В первую очередь мы с ним установили правила касаемо совместных трат. Аренду квартиры и коммунальные платежи мы договорились делить пополам, а на продукты и еду вне дома скидываться поровну и переводить эти деньги на нашу общую банковскую карту. Но довольно быстро жизнь нам подбросила проблемы, которые эти основные правила не предусматривали. Например, оплата счёта в ветклинике за лечение Эни, собаки Наму. У старой Эни частенько что-нибудь болело, и каждый раз Наму нёсся с ней в клинику. И каждый раз, как будто так и должно быть, оплачивал её лечение нашей картой, где лежали общие деньги. С недавнего времени Эни стала как будто прихрамывать на заднюю ногу при ходьбе, а потом однажды вечером просто не смогла подняться на ноги. Ветеринар сказал, что внутри позвоночника развилась злокачественная опухоль, которая продолжает расти и пережимает нерв. Он добавил, что если не прооперировать собаку прямо сейчас, то она не протянет и недели. От его слов у меня мурашки побежали по телу. Наму всхлипывал, отвернувшись к стене кабинета. Я впервые видела, чтобы он плакал. Я спросила, сколько будет стоить операция. Ответ был: около двух миллионов вон. Больше, чем я получаю в месяц. Наму уточнил: «Сможет ли операция её спасти?» Врач объяснил, что сейчас невозможно точно сказать, и только операция покажет истинную картину, но надежда определённо есть — пятьдесят на пятьдесят, что всё закончится хорошо. Наму усиленно закивал. Он был похож на человека, отыскавшего спасительный луч света в темноте. Меня же охватило чувство, что ситуация поворачивает не в то русло.
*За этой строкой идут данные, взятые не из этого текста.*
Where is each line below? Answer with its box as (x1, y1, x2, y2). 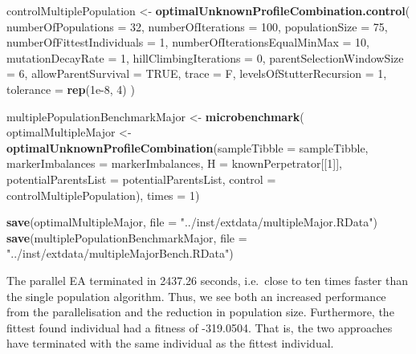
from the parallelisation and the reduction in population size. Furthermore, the (6, 303, 394, 320)
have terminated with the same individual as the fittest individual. (6, 335, 334, 352)
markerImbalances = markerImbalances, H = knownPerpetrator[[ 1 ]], (6, 155, 342, 172)
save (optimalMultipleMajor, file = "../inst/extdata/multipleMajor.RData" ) (6, 214, 377, 230)
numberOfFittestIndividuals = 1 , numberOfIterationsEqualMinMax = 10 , (6, 34, 369, 51)
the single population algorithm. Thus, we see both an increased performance (6, 287, 386, 304)
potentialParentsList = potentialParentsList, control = (6, 170, 276, 187)
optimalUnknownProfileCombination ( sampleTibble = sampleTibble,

— Вы хотите сказать, что вероятность плохого исхода пятьдесят процентов?
Мои контраргументы не нашли отклика ни у кого в кабинете ветклиники. Кажется, Наму уже не слышал ни моих слов, ни чего-то другого. Я поняла, что из всех присутствующих я оказалась в самом отчаянном положении. Если «спасите её!» можно запросто крикнуть во всё горло, то «дайте ей умереть» так громко уже не скажешь. Я попыталась убедить Наму, что в данном случае нельзя так однозначно судить. Я намекнула, что не в нашей власти бесконечно продлевать жизнь вопреки природе.